The triple exclamation marks come off as stunted and adolescent. I can't believe you'd be taken seriously, academically speaking--heck, I can see a lot of these "renowned experts on Gentrification!!!" thinking you're an obnoxious pest...
 
True, but I simply answered what the problem is when a landlord decides to go out for full profit 100%. Read that entire paragraph. It's an example in another city, and is reason enough to be weary against such efforts that many landlords in Toronto envy. Man, when we used to live there, this one sonofabitch landlord did not let anyone do laundry with warm water. We reported him and left soon afterwards... was he steamed at us!

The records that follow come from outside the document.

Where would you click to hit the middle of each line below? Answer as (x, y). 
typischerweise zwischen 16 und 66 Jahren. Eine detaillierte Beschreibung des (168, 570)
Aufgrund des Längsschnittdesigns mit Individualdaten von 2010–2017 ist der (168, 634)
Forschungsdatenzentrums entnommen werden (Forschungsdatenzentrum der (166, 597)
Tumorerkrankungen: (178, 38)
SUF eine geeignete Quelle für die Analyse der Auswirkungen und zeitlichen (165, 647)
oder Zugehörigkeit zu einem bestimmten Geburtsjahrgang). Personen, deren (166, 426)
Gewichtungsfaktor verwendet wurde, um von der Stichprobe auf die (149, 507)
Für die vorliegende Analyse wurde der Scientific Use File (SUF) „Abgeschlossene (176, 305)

I mean man, just read the thing, it's what happened to a guy... and some people here day say that displacement does not happen??? Shit, I know of a case in Chicago where a landowner bribed a kid to do arson on his own building - and later go caught for that. This is the kind of stuff that happens. Now, hey, these are more extreme examples, but it is exactly what should be given to people who say "oh what is wrong with this". Lets show them what it can be like, in order for them to realize why it is a reason for concern.

I realize you are citing another city. But as I said, such a rent increase could not happen in Toronto - or Ontario for that matter. Because of this, landlords could not push out - or displace - residents by way of unwarranted massive rent increases within residential buildings.

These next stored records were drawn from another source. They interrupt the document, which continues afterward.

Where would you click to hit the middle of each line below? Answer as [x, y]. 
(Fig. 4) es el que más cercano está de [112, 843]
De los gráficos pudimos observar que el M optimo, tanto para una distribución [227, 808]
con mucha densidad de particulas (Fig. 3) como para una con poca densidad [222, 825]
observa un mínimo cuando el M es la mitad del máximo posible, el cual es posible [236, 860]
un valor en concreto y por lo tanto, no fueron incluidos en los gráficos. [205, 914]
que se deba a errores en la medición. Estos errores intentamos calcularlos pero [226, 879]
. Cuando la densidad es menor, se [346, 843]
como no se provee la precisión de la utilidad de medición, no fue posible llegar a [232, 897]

Anyone can pick up an anecdote here and there of landlord abuse, but that does not automatically translate into a wholesale expulsion in an effort to carry out massive "gentrification" here in Toronto.
 
I concede defeat... for now.
 
No gentrification? Wait now. The community is a working class one, and has not yet bore the brunt of gentrification. Without further addoo, I spent some time writing word for word a paragraph from the article by hackworth and rekers that I mentioned earlier in this topic. Get the entire thing, it's worth reading.

"That said, the larger neighborhood of South Riverdale, (within which Gerrard India Bazaar sits) is beginning to experience signs of gentrification - an influx of artists, the construction of trendy condo projects, and copious attention by the local real estate press - but development remains very pocketed. As Table 4 suggests, these pockets of development have yet to meaningfully affect aggregate income and real estate statistics for the neighborhood. Overall house values have ranged from 60% to 70% of CMA averages during the past 30 years, and rents have fluctuated dramatically between 75% and 101% of CMA during the same period. Incomes have actually declined appreciably during the past 30 years, but much is also attributable to the simple fact that the neighborhood is still firmly working class in its orientation.In short, while the classic antecedents to gentrification appear to be emerging in pockets around Gerrard Indian bazaar, it is unclear whether they will germinate and more importantly how (or if) they are related to the Bazaar ethnic package. But importantly for our purposes here, the Bazaar's presence remains a crucial component (along with the neaby film district and Chinatown East) of South Riverdale's bohemian panache, and as such has created an ethnic package that has the potential for sale to gentrifies in the future.

Teehee... a gentrified Gerrard Street. Does that mean that Lahore Tikka House will finally finish their new building and move out of that tent?